# What the task asks:
Should the listing contain images, exclude them; give the rest again exactly.

Top of Record set

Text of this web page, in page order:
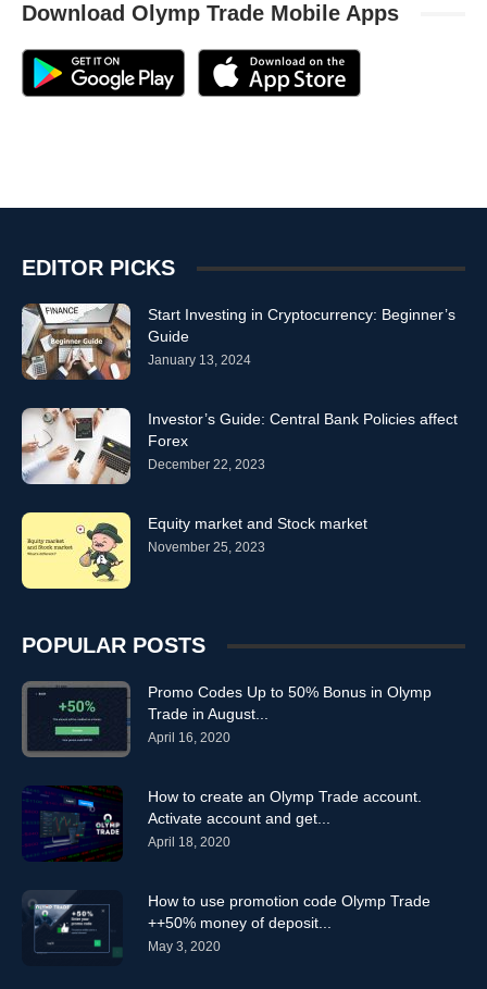
Download Olymp Trade Mobile Apps
EDITOR PICKS
Start Investing in Cryptocurrency: Beginner’s
Guide
January 13, 2024
Investor’s Guide: Central Bank Policies affect
Forex
December 22, 2023
Equity market and Stock market
November 25, 2023
POPULAR POSTS
Promo Codes Up to 50% Bonus in Olymp
Trade in August...
April 16, 2020
How to create an Olymp Trade account.
Activate account and get...
April 18, 2020
How to use promotion code Olymp Trade
++50% money of deposit...
May 3, 2020
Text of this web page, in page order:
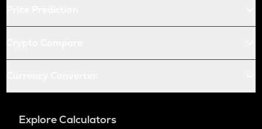
Explore Calculators
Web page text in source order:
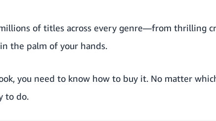
of titles across every genre—from thrilling
the palm of your hands.
you need to know how to buy it. No matter
to do.
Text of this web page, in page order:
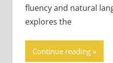
fluency and natural
explores the
Continue reading
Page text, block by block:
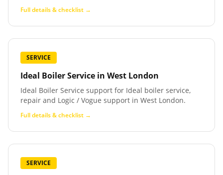
Full details & checklist →
SERVICE
Ideal Boiler Service in West London
Ideal Boiler Service support for Ideal boiler service,
repair and Logic / Vogue support in West London.
Full details & checklist →
SERVICE
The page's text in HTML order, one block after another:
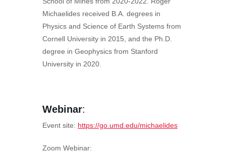
Michaelides received B.A. degrees in
Physics and Science of Earth Systems from
Cornell University in 2015, and the Ph.D.
degree in Geophysics from Stanford
University in 2020.
Webinar:
Event site: https://go.umd.edu/michaelides
Zoom Webinar:
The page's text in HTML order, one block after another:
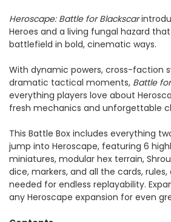
Heroscape: Battle for Blackscar
Heroes and a living fungal hazard
battlefield in bold, cinematic ways.
With dynamic powers, cross-faction
dramatic tactical moments, Battle
everything players love about
fresh mechanics and unforgettable
This Battle Box includes everything
jump into Heroscape, featuring 6
miniatures, modular hex terrain,
dice, markers, and all the cards, rules,
needed for endless replayability.
any Heroscape expansion for even
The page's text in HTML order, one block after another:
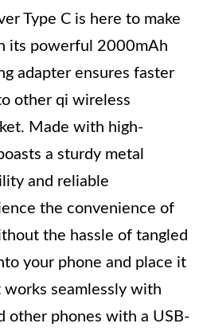
Type C is here to make
its powerful 2000mAh
adapter ensures faster
other qi wireless
Made with high-
a sturdy metal
and reliable
the convenience of
the hassle of tangled
your phone and place it
seamlessly with
other phones with a USB-
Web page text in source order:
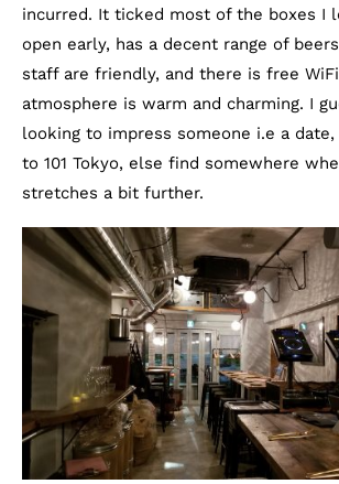
incurred. It ticked most of the boxes I
open early, has a decent range of
staff are friendly, and there is free
atmosphere is warm and charming. I
looking to impress someone i.e a
to 101 Tokyo, else find somewhere
stretches a bit further.
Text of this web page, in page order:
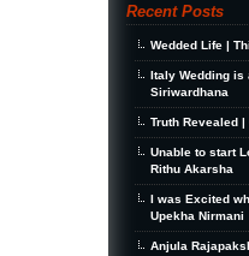
Recent Posts
Wedded Life |
Italy Wedding is
Siriwardhana
Truth Revealed
Unable to start
Rithu Akarsha
I was Excited
Upekha Nirmani
Anjula
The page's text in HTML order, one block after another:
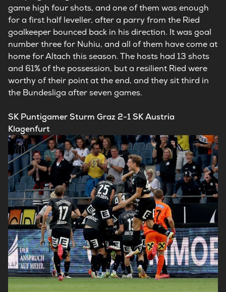
game high four shots, and one of them was enough
for a first half leveller, after a parry from the Ried
goalkeeper bounced back in his direction. It was goal
number three for Nuhiu, and all of them have come at
home for Altach this season. The hosts had 13 shots
and 61% of the possession, but a resilient Ried were
worthy of their point at the end, and they sit third in
the Bundesliga after seven games.
SK Puntigamer Sturm Graz 2-1 SK Austria
Klagenfurt
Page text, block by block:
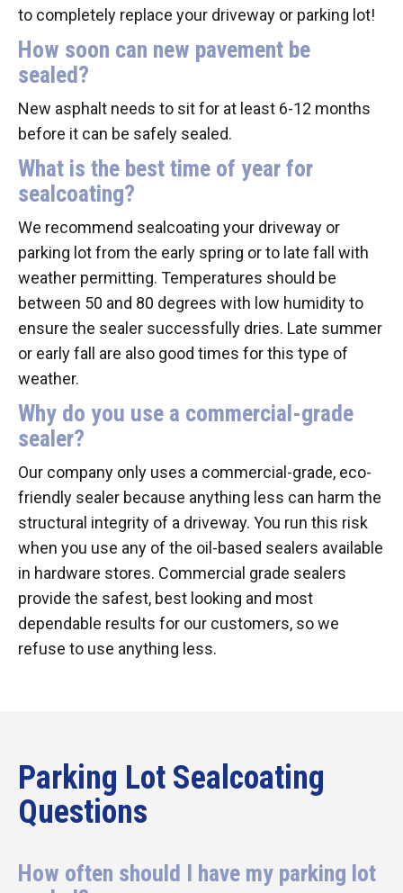
to completely replace your driveway or parking lot!
How soon can new pavement be
sealed?
New asphalt needs to sit for at least 6-12 months
before it can be safely sealed.
What is the best time of year for
sealcoating?
We recommend sealcoating your driveway or
parking lot from the early spring or to late fall with
weather permitting. Temperatures should be
between 50 and 80 degrees with low humidity to
ensure the sealer successfully dries. Late summer
or early fall are also good times for this type of
weather.
Why do you use a commercial-grade
sealer?
Our company only uses a commercial-grade, eco-
friendly sealer because anything less can harm the
structural integrity of a driveway. You run this risk
when you use any of the oil-based sealers available
in hardware stores. Commercial grade sealers
provide the safest, best looking and most
dependable results for our customers, so we
refuse to use anything less.
Parking Lot Sealcoating
Questions
How often should I have my parking lot
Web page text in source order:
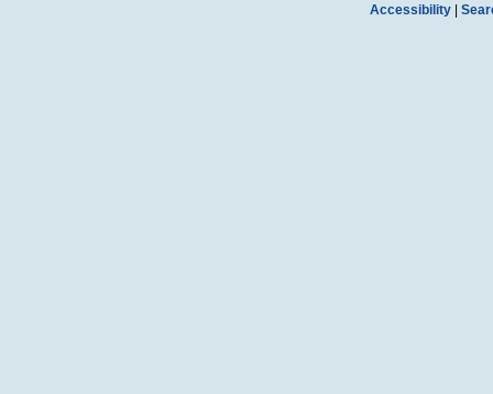
Accessibility |
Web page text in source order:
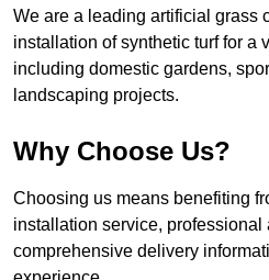
We are a leading artificial grass
installation of synthetic turf for a
including domestic gardens,
landscaping projects.
Why Choose Us?
Choosing us means benefiting
installation service, professional
comprehensive delivery
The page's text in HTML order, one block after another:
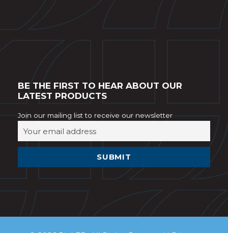
BE THE FIRST TO HEAR ABOUT OUR
LATEST PRODUCTS
Join our mailing list to receive our newsletter
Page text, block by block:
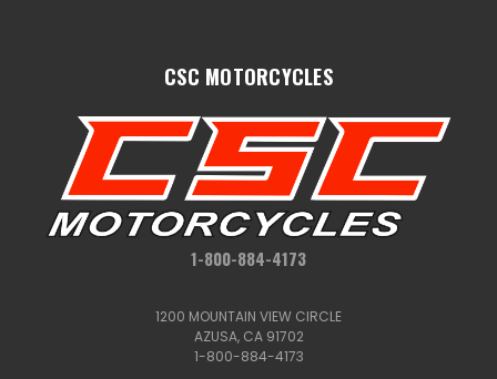
CSC MOTORCYCLES
1-800-884-4173
1200 MOUNTAIN VIEW CIRCLE
AZUSA, CA 91702
1-800-884-4173
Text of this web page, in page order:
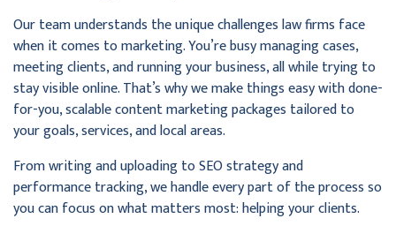
Our team understands the unique challenges law firms face
when it comes to marketing. You’re busy managing cases,
meeting clients, and running your business, all while trying to
stay visible online. That’s why we make things easy with done-
for-you, scalable content marketing packages tailored to
your goals, services, and local areas.
From writing and uploading to SEO strategy and
performance tracking, we handle every part of the process so
you can focus on what matters most: helping your clients.
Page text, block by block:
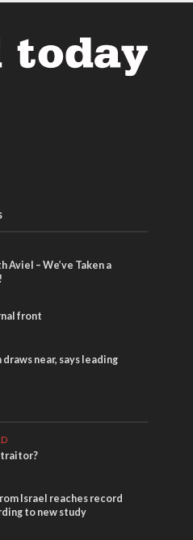
Aviel – We’ve Taken a
front
near, says leading
Israel reaches record
to new study
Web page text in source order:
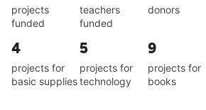
projects
funded
teachers
funded
donors
4
projects for
basic supplies
5
projects for
technology
9
projects for
books
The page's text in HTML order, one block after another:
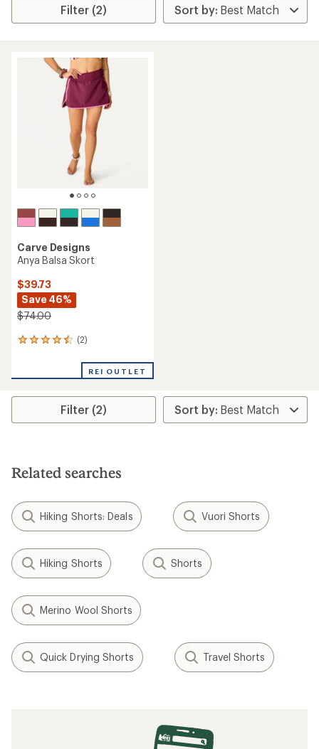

Bottom of Record set

# Task solution:
Text of this web page, in page order:
Download Olymp Trade Mobile Apps
EDITOR PICKS
Start Investing in Cryptocurrency: Beginner’s
Guide
January 13, 2024
Investor’s Guide: Central Bank Policies affect
Forex
December 22, 2023
Equity market and Stock market
November 25, 2023
POPULAR POSTS
Promo Codes Up to 50% Bonus in Olymp
Trade in August...
April 16, 2020
How to create an Olymp Trade account.
Activate account and get...
April 18, 2020
How to use promotion code Olymp Trade
++50% money of deposit...
May 3, 2020
Text of this web page, in page order:
Explore Calculators
Web page text in source order:
of titles across every genre—from thrilling
the palm of your hands.
you need to know how to buy it. No matter
to do.
Text of this web page, in page order:
fluency and natural
explores the
Continue reading
Page text, block by block:
Full details & checklist →
SERVICE
Ideal Boiler Service in West London
Ideal Boiler Service support for Ideal boiler service,
repair and Logic / Vogue support in West London.
Full details & checklist →
SERVICE
The page's text in HTML order, one block after another:
Michaelides received B.A. degrees in
Physics and Science of Earth Systems from
Cornell University in 2015, and the Ph.D.
degree in Geophysics from Stanford
University in 2020.
Webinar:
Event site: https://go.umd.edu/michaelides
Zoom Webinar:
The page's text in HTML order, one block after another:
Heroscape: Battle for Blackscar
Heroes and a living fungal hazard
battlefield in bold, cinematic ways.
With dynamic powers, cross-faction
dramatic tactical moments, Battle
everything players love about
fresh mechanics and unforgettable
This Battle Box includes everything
jump into Heroscape, featuring 6
miniatures, modular hex terrain,
dice, markers, and all the cards, rules,
needed for endless replayability.
any Heroscape expansion for even
The page's text in HTML order, one block after another:
Type C is here to make
its powerful 2000mAh
adapter ensures faster
other qi wireless
Made with high-
a sturdy metal
and reliable
the convenience of
the hassle of tangled
your phone and place it
seamlessly with
other phones with a USB-
Web page text in source order:
incurred. It ticked most of the boxes I
open early, has a decent range of
staff are friendly, and there is free
atmosphere is warm and charming. I
looking to impress someone i.e a
to 101 Tokyo, else find somewhere
stretches a bit further.
Text of this web page, in page order:
Recent Posts
Wedded Life |
Italy Wedding is
Siriwardhana
Truth Revealed
Unable to start
Rithu Akarsha
I was Excited
Upekha Nirmani
Anjula
The page's text in HTML order, one block after another:
game high four shots, and one of them was enough
for a first half leveller, after a parry from the Ried
goalkeeper bounced back in his direction. It was goal
number three for Nuhiu, and all of them have come at
home for Altach this season. The hosts had 13 shots
and 61% of the possession, but a resilient Ried were
worthy of their point at the end, and they sit third in
the Bundesliga after seven games.
SK Puntigamer Sturm Graz 2-1 SK Austria
Klagenfurt
Page text, block by block:
to completely replace your driveway or parking lot!
How soon can new pavement be
sealed?
New asphalt needs to sit for at least 6-12 months
before it can be safely sealed.
What is the best time of year for
sealcoating?
We recommend sealcoating your driveway or
parking lot from the early spring or to late fall with
weather permitting. Temperatures should be
between 50 and 80 degrees with low humidity to
ensure the sealer successfully dries. Late summer
or early fall are also good times for this type of
weather.
Why do you use a commercial-grade
sealer?
Our company only uses a commercial-grade, eco-
friendly sealer because anything less can harm the
structural integrity of a driveway. You run this risk
when you use any of the oil-based sealers available
in hardware stores. Commercial grade sealers
provide the safest, best looking and most
dependable results for our customers, so we
refuse to use anything less.
Parking Lot Sealcoating
Questions
How often should I have my parking lot
Web page text in source order:
Accessibility |
Web page text in source order:
We are a leading artificial grass
installation of synthetic turf for a
including domestic gardens,
landscaping projects.
Why Choose Us?
Choosing us means benefiting
installation service, professional
comprehensive delivery
The page's text in HTML order, one block after another:
BE THE FIRST TO HEAR ABOUT OUR
LATEST PRODUCTS
Join our mailing list to receive our newsletter
Page text, block by block:
CSC MOTORCYCLES
1-800-884-4173
1200 MOUNTAIN VIEW CIRCLE
AZUSA, CA 91702
1-800-884-4173
Text of this web page, in page order:
Our team understands the unique challenges law firms face
when it comes to marketing. You’re busy managing cases,
meeting clients, and running your business, all while trying to
stay visible online. That’s why we make things easy with done-
for-you, scalable content marketing packages tailored to
your goals, services, and local areas.
From writing and uploading to SEO strategy and
performance tracking, we handle every part of the process so
you can focus on what matters most: helping your clients.
Page text, block by block:
Aviel – We’ve Taken a
front
near, says leading
Israel reaches record
to new study
Web page text in source order:
projects
funded
teachers
funded
donors
4
projects for
basic supplies
5
projects for
technology
9
projects for
books
The page's text in HTML order, one block after another:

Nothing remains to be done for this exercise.